*WHAT IS BEING ASKED:* In how many lines of the records does "socket" appear? Answer with one number.

Data excerpts
---------------

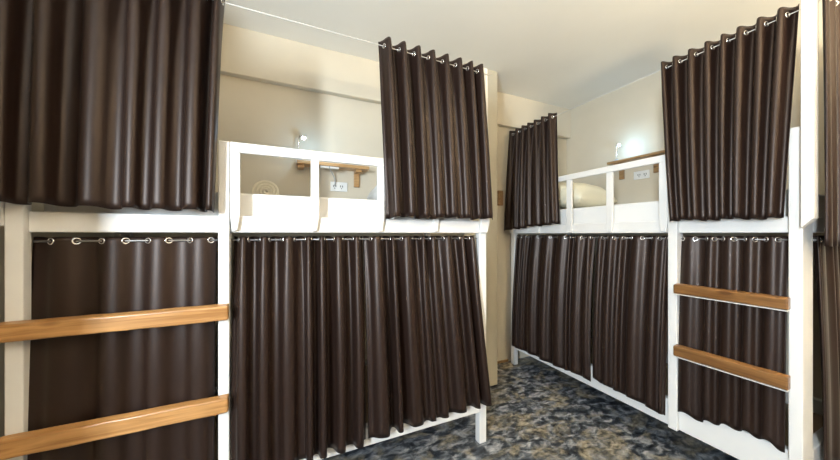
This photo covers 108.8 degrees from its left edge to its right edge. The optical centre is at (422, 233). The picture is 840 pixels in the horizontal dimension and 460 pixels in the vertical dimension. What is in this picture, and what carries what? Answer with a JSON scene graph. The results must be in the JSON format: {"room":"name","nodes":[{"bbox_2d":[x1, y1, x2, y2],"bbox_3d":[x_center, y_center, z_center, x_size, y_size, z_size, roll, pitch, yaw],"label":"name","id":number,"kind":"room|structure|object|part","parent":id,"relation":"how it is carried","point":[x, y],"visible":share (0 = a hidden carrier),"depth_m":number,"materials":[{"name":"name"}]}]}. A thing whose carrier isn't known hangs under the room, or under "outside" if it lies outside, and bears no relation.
{"room":"dormitory","nodes":[
{"label":"dormitory","id":0,"kind":"room"},
{"bbox_2d":[0,202,113,436],"bbox_3d":[-1.724,-0.049,0.865,0.600,2.630,1.700,0,0,-25],"label":"wall","id":1,"kind":"structure","parent":0,"point":[35,206],"depth_m":1.06,"materials":[{"name":"beige paint"}]},
{"bbox_2d":[114,74,565,387],"bbox_3d":[-0.126,-0.049,2.598,3.957,2.630,0.100,0,0,-25],"label":"wall","id":2,"kind":"structure","parent":0,"point":[250,111],"depth_m":2.21,"materials":[{"name":"beige paint"}]},
{"bbox_2d":[296,160,368,186],"bbox_3d":[-0.660,-0.440,2.231,0.510,0.148,0.114,0,0,-25],"label":"wall shelf","id":3,"kind":"object","parent":2,"relation":"attached to","point":[300,164],"depth_m":2.21,"materials":[{"name":"brown wood"}]},
{"bbox_2d":[297,135,305,159],"bbox_3d":[-0.861,-0.610,2.129,0.055,0.190,0.077,0,0,-25],"label":"reading lamp","id":4,"kind":"object","parent":3,"relation":"on","point":[301,136],"visible":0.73,"depth_m":2.12,"materials":[{"name":"grey plastic"}]},
{"bbox_3d":[-0.678,-0.483,2.188,0.130,0.014,0.030,0,0,-25],"label":"power strip","id":5,"kind":"part","parent":3,"relation":"part of","materials":[{"name":"white plastic"}]},
{"bbox_2d":[330,182,347,191],"bbox_3d":[-0.640,-0.361,2.298,0.128,0.072,0.010,0,0,-25],"label":"power socket","id":6,"kind":"object","parent":2,"relation":"attached to","point":[340,186],"visible":1,"depth_m":2.30,"materials":[{"name":"white plastic"}]},
{"bbox_2d":[220,23,570,138],"bbox_3d":[-0.094,-1.208,2.528,3.757,0.312,0.055,0,0,-25],"label":"ceiling beam","id":7,"kind":"structure","parent":2,"relation":"attached to","point":[245,53],"depth_m":2.19,"materials":[{"name":"beige paint"}]},
{"bbox_2d":[497,190,502,205],"bbox_3d":[0.758,-0.351,2.941,0.060,0.145,0.022,0,0,-25],"label":"trim","id":8,"kind":"structure","parent":2,"relation":"attached to","point":[499,193],"depth_m":2.93,"materials":[{"name":"brown wood"}]},
{"bbox_2d":[497,359,508,363],"bbox_3d":[0.670,1.255,2.907,0.398,0.022,0.010,0,0,-25],"label":"baseboard","id":9,"kind":"structure","parent":2,"relation":"attached to","point":[505,360],"depth_m":2.96,"materials":[{"name":"brown wood"}]},
{"bbox_2d":[447,63,496,385],"bbox_3d":[0.420,-0.049,2.579,0.332,2.630,0.285,0,0,-25],"label":"wall pier","id":10,"kind":"object","parent":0,"point":[491,235],"visible":0.3,"depth_m":2.50,"materials":[{"name":"beige paint"}]},
{"bbox_2d":[223,0,821,108],"bbox_3d":[0.477,-1.404,0.585,4.557,0.080,4.260,0,0,-25],"label":"ceiling","id":11,"kind":"structure","parent":0,"point":[568,54],"depth_m":2.01,"materials":[{"name":"paint"}]},
{"bbox_2d":[322,356,738,459],"bbox_3d":[0.477,1.296,0.585,4.557,0.060,4.260,0,0,-25],"label":"floor","id":12,"kind":"structure","parent":0,"point":[538,411],"depth_m":1.93,"materials":[{"name":"carpet"}]},
{"bbox_2d":[0,2,491,459],"bbox_3d":[-0.664,0.130,1.752,2.013,2.272,0.857,0,0,-25],"label":"bunk bed","id":13,"kind":"object","parent":12,"relation":"on","point":[18,328],"visible":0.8,"depth_m":1.17,"materials":[{"name":"white paint"}]},
{"bbox_3d":[-1.393,-0.516,0.974,0.036,0.980,0.055,0,0,-25],"label":"curtain post","id":14,"kind":"part","parent":13,"relation":"part of","materials":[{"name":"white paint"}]},
{"bbox_3d":[-1.367,0.574,1.016,0.044,1.385,0.040,0,0,-25],"label":"post","id":15,"kind":"part","parent":13,"relation":"part of","materials":[{"name":"white paint"}]},
{"bbox_3d":[-1.530,-0.042,1.368,0.044,0.072,0.735,0,0,-25],"label":"rail","id":16,"kind":"part","parent":13,"relation":"part of","materials":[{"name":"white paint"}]},
{"bbox_2d":[0,0,224,212],"bbox_3d":[-1.109,-0.538,1.088,0.655,0.905,0.101,0,0,-25],"label":"curtain","id":17,"kind":"object","parent":13,"relation":"hanging from","point":[108,104],"visible":1,"depth_m":1.07,"materials":[{"name":"black fabric"}]},
{"bbox_2d":[27,236,216,459],"bbox_3d":[-1.110,0.553,1.141,0.542,1.086,0.064,0,0,-25],"label":"curtain","id":18,"kind":"object","parent":13,"relation":"hanging from","point":[76,378],"visible":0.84,"depth_m":1.13,"materials":[{"name":"black fabric"}]},
{"bbox_3d":[-1.110,0.026,1.164,0.547,0.007,0.007,0,0,-25],"label":"curtain rod","id":19,"kind":"part","parent":13,"relation":"part of","materials":[{"name":"grey metal"}]},
{"bbox_3d":[-1.694,0.440,1.721,0.044,1.653,0.045,0,0,-25],"label":"post","id":20,"kind":"part","parent":13,"relation":"part of","materials":[{"name":"paint"}]},
{"bbox_3d":[-0.839,0.345,1.275,0.040,1.464,0.065,0,0,-25],"label":"post","id":21,"kind":"part","parent":13,"relation":"part of","materials":[{"name":"white paint"}]},
{"bbox_3d":[-0.511,-0.042,1.435,1.863,0.072,0.040,0,0,-25],"label":"rail","id":22,"kind":"part","parent":13,"relation":"part of","materials":[{"name":"white paint"}]},
{"bbox_2d":[44,192,472,220],"bbox_3d":[-0.670,-0.118,1.780,1.848,0.150,0.690,0,0,-25],"label":"mattress","id":23,"kind":"object","parent":13,"relation":"on","point":[250,204],"visible":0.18,"depth_m":1.41,"materials":[{"name":"white fabric"}]},
{"bbox_2d":[252,180,278,194],"bbox_3d":[-1.012,-0.261,1.945,0.148,0.136,0.220,0,0,-25],"label":"towel","id":24,"kind":"object","parent":23,"relation":"on","point":[265,187],"visible":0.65,"depth_m":1.84,"materials":[{"name":"beige fabric"}]},
{"bbox_2d":[367,184,384,199],"bbox_3d":[-0.127,-0.291,2.091,0.423,0.190,0.529,0,0,-22],"label":"pillow","id":25,"kind":"object","parent":23,"relation":"on","point":[372,195],"visible":0.04,"depth_m":2.09,"materials":[{"name":"white fabric"}]},
{"bbox_2d":[231,236,365,459],"bbox_3d":[-0.544,0.519,1.382,0.572,1.019,0.134,0,0,-25],"label":"curtain","id":26,"kind":"object","parent":13,"relation":"hanging from","point":[299,382],"visible":1,"depth_m":1.36,"materials":[{"name":"black fabric"}]},
{"bbox_3d":[-0.233,-0.365,1.531,1.271,0.043,0.019,0,0,-25],"label":"guard rail","id":27,"kind":"part","parent":13,"relation":"part of","materials":[{"name":"white paint"}]},
{"bbox_3d":[-0.247,0.026,1.564,1.276,0.007,0.007,0,0,-25],"label":"curtain rod","id":28,"kind":"part","parent":13,"relation":"part of","materials":[{"name":"grey metal"}]},
{"bbox_3d":[-0.488,-0.955,1.393,1.996,0.004,0.004,0,0,-25],"label":"curtain rod","id":29,"kind":"part","parent":13,"relation":"part of","materials":[{"name":"silver metal"}]},
{"bbox_3d":[-0.511,1.026,1.435,1.863,0.095,0.040,0,0,-25],"label":"rail","id":30,"kind":"part","parent":13,"relation":"part of","materials":[{"name":"white paint"}]},
{"bbox_2d":[363,236,491,437],"bbox_3d":[0.063,0.513,1.663,0.762,1.007,0.136,0,0,-25],"label":"curtain","id":31,"kind":"object","parent":13,"relation":"hanging from","point":[427,356],"visible":0.99,"depth_m":1.62,"materials":[{"name":"black fabric"}]},
{"bbox_2d":[378,37,492,219],"bbox_3d":[0.102,-0.534,1.650,0.688,0.913,0.096,0,0,-25],"label":"curtain","id":32,"kind":"object","parent":13,"relation":"hanging from","point":[436,156],"visible":1,"depth_m":1.62,"materials":[{"name":"black fabric"}]},
{"bbox_3d":[0.356,0.594,1.840,0.050,1.344,0.045,0,0,-25],"label":"post","id":33,"kind":"part","parent":13,"relation":"part of","materials":[{"name":"white paint"}]},
{"bbox_3d":[0.372,-0.502,1.811,0.064,0.988,0.022,0,0,-25],"label":"curtain post","id":34,"kind":"part","parent":13,"relation":"part of","materials":[{"name":"white paint"}]},
{"bbox_2d":[508,0,824,459],"bbox_3d":[1.594,0.130,2.257,0.857,2.272,1.907,0,0,-25],"label":"bunk bed","id":35,"kind":"object","parent":12,"relation":"on","point":[803,411],"visible":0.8,"depth_m":1.39,"materials":[{"name":"white paint"}]},
{"bbox_3d":[0.895,0.594,2.934,0.045,1.344,0.050,0,0,-25],"label":"post","id":36,"kind":"part","parent":35,"relation":"part of","materials":[{"name":"white paint"}]},
{"bbox_2d":[504,113,559,230],"bbox_3d":[0.953,-0.509,2.660,0.079,0.962,0.642,0,0,-25],"label":"curtain","id":37,"kind":"object","parent":35,"relation":"hanging from","point":[532,189],"visible":1,"depth_m":2.62,"materials":[{"name":"black fabric"}]},
{"bbox_2d":[511,235,595,381],"bbox_3d":[1.048,0.541,2.524,0.113,1.063,0.815,0,0,-25],"label":"curtain","id":38,"kind":"object","parent":35,"relation":"hanging from","point":[552,283],"visible":1,"depth_m":2.42,"materials":[{"name":"black fabric"}]},
{"bbox_3d":[1.179,0.026,2.330,0.007,0.007,1.285,0,0,-25],"label":"curtain rod","id":39,"kind":"part","parent":35,"relation":"part of","materials":[{"name":"grey metal"}]},
{"bbox_3d":[1.147,-0.441,2.314,0.019,0.043,1.280,0,0,-25],"label":"guard rail","id":40,"kind":"part","parent":35,"relation":"part of","materials":[{"name":"white paint"}]},
{"bbox_2d":[592,235,667,414],"bbox_3d":[1.318,0.530,1.945,0.106,1.040,0.461,0,0,-25],"label":"curtain","id":41,"kind":"object","parent":35,"relation":"hanging from","point":[630,304],"visible":0.98,"depth_m":1.89,"materials":[{"name":"black fabric"}]},
{"bbox_3d":[1.270,1.031,2.121,0.040,0.150,1.739,0,0,-25],"label":"rail","id":42,"kind":"part","parent":35,"relation":"part of","materials":[{"name":"white paint"}]},
{"bbox_3d":[1.270,-0.042,2.121,0.040,0.072,1.739,0,0,-25],"label":"rail","id":43,"kind":"part","parent":35,"relation":"part of","materials":[{"name":"white paint"}]},
{"bbox_3d":[1.225,-0.955,2.105,0.004,0.004,1.871,0,0,-25],"label":"curtain rod","id":44,"kind":"part","parent":35,"relation":"part of","materials":[{"name":"silver metal"}]},
{"bbox_3d":[1.447,0.324,1.721,0.065,1.572,0.045,0,0,-25],"label":"post","id":45,"kind":"part","parent":35,"relation":"part of","materials":[{"name":"white paint"}]},
{"bbox_2d":[552,190,824,224],"bbox_3d":[1.614,-0.129,2.282,0.690,0.172,1.718,0,0,-25],"label":"mattress","id":46,"kind":"object","parent":35,"relation":"on","point":[640,211],"visible":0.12,"depth_m":2.01,"materials":[{"name":"white fabric"}]},
{"bbox_2d":[558,182,616,208],"bbox_3d":[1.338,-0.345,2.736,0.519,0.251,0.554,0,0,-29],"label":"pillow","id":47,"kind":"object","parent":46,"relation":"on","point":[584,195],"visible":0.45,"depth_m":2.50,"materials":[{"name":"beige fabric"}]},
{"bbox_3d":[1.959,1.031,2.441,0.040,0.150,1.739,0,0,-25],"label":"rail","id":48,"kind":"part","parent":35,"relation":"part of","materials":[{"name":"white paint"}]},
{"bbox_2d":[661,4,798,220],"bbox_3d":[1.485,-0.527,1.512,0.083,0.926,0.516,0,0,-25],"label":"curtain","id":49,"kind":"object","parent":35,"relation":"hanging from","point":[727,107],"visible":1,"depth_m":1.47,"materials":[{"name":"black fabric"}]},
{"bbox_2d":[678,236,787,452],"bbox_3d":[1.532,0.507,1.519,0.064,0.995,0.404,0,0,-25],"label":"curtain","id":50,"kind":"object","parent":35,"relation":"hanging from","point":[756,336],"visible":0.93,"depth_m":1.49,"materials":[{"name":"black fabric"}]},
{"bbox_3d":[1.555,0.026,1.521,0.007,0.007,0.410,0,0,-25],"label":"curtain rod","id":51,"kind":"part","parent":35,"relation":"part of","materials":[{"name":"grey metal"}]},
{"bbox_3d":[1.663,0.402,1.322,0.120,1.728,0.042,0,0,-25],"label":"post","id":52,"kind":"part","parent":35,"relation":"part of","materials":[{"name":"white paint"}]},
{"bbox_3d":[1.618,-0.516,1.258,0.055,0.980,0.036,0,0,-25],"label":"curtain post","id":53,"kind":"part","parent":35,"relation":"part of","materials":[{"name":"white paint"}]},
{"bbox_3d":[2.014,1.031,1.485,0.655,0.150,0.042,0,0,-25],"label":"rail","id":54,"kind":"part","parent":35,"relation":"part of","materials":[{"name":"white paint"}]},
{"bbox_3d":[2.014,-0.042,1.485,0.655,0.072,0.042,0,0,-25],"label":"rail","id":55,"kind":"part","parent":35,"relation":"part of","materials":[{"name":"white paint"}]},
{"bbox_2d":[813,235,839,459],"bbox_3d":[2.048,0.526,1.462,0.672,1.041,0.052,0,0,-25],"label":"curtain","id":56,"kind":"object","parent":35,"relation":"hanging from","point":[826,258],"visible":0.89,"depth_m":1.37,"materials":[{"name":"black fabric"}]},
{"bbox_2d":[822,0,839,246],"bbox_3d":[2.006,-0.485,1.398,0.814,1.080,0.034,0,0,-25],"label":"curtain","id":57,"kind":"object","parent":35,"relation":"hanging from","point":[830,9],"visible":1,"depth_m":1.26,"materials":[{"name":"black fabric"}]},
{"bbox_2d":[566,1,824,399],"bbox_3d":[2.519,-0.049,1.477,0.100,2.630,4.160,0,0,-25],"label":"wall","id":58,"kind":"structure","parent":0,"point":[630,116],"depth_m":2.68,"materials":[{"name":"beige paint"}]},
{"bbox_2d":[607,150,664,179],"bbox_3d":[1.888,-0.586,2.558,0.134,0.157,0.573,0,0,-25],"label":"wall shelf","id":59,"kind":"object","parent":58,"relation":"attached to","point":[662,152],"visible":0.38,"depth_m":2.56,"materials":[{"name":"brown wood"}]},
{"bbox_2d":[614,144,619,160],"bbox_3d":[1.796,-0.749,2.769,0.070,0.169,0.074,0,0,-25],"label":"reading lamp","id":60,"kind":"object","parent":59,"relation":"on","point":[617,145],"visible":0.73,"depth_m":2.79,"materials":[{"name":"grey plastic"}]},
{"bbox_2d":[634,169,649,179],"bbox_3d":[1.919,-0.519,2.637,0.010,0.072,0.128,0,0,-25],"label":"power socket","id":61,"kind":"object","parent":58,"relation":"attached to","point":[643,174],"visible":1,"depth_m":2.63,"materials":[{"name":"white plastic"}]}
]}

---------------

*EXERCISE OUTPUT:* 2